TASK STATEMENT:
Exactly the lines from the one containing "For each line below, return its bounding" through the one containing "delivering the sophisticated" in the listing below are to be copied, with the pictures left out.

EXCERPTED RECORDS:
━━━━

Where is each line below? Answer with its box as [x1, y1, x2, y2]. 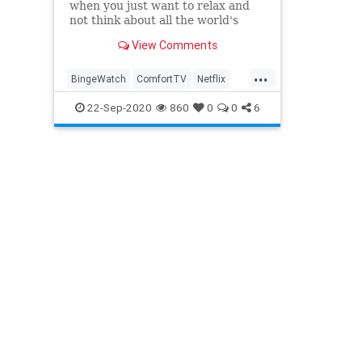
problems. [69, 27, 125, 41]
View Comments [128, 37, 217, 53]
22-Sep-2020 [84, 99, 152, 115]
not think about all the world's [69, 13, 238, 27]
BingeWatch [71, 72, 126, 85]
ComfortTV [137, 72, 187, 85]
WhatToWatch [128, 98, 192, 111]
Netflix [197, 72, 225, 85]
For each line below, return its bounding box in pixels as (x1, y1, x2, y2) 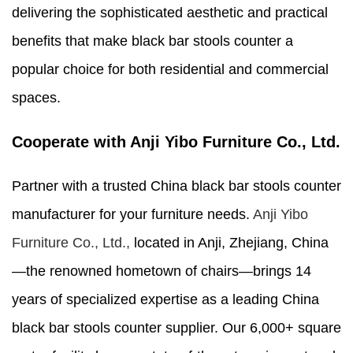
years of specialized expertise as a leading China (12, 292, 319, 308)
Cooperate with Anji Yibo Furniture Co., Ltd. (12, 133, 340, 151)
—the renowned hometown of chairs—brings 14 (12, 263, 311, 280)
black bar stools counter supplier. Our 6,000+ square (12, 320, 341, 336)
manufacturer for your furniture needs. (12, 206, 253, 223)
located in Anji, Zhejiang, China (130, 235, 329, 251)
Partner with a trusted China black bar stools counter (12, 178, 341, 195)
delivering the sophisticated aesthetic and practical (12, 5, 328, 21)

━━━━

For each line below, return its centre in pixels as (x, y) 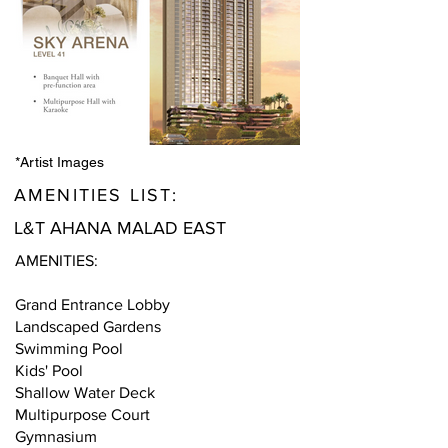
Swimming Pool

━━━━

TASK SOLUTION:
For each line below, return its bounding box in pixels as (x1, y1, x2, y2) 
years of specialized expertise as a leading China (12, 292, 319, 308)
Cooperate with Anji Yibo Furniture Co., Ltd. (12, 133, 340, 151)
—the renowned hometown of chairs—brings 14 (12, 263, 311, 280)
black bar stools counter supplier. Our 6,000+ square (12, 320, 341, 336)
manufacturer for your furniture needs. (12, 206, 253, 223)
located in Anji, Zhejiang, China (130, 235, 329, 251)
Partner with a trusted China black bar stools counter (12, 178, 341, 195)
delivering the sophisticated aesthetic and practical (12, 5, 328, 21)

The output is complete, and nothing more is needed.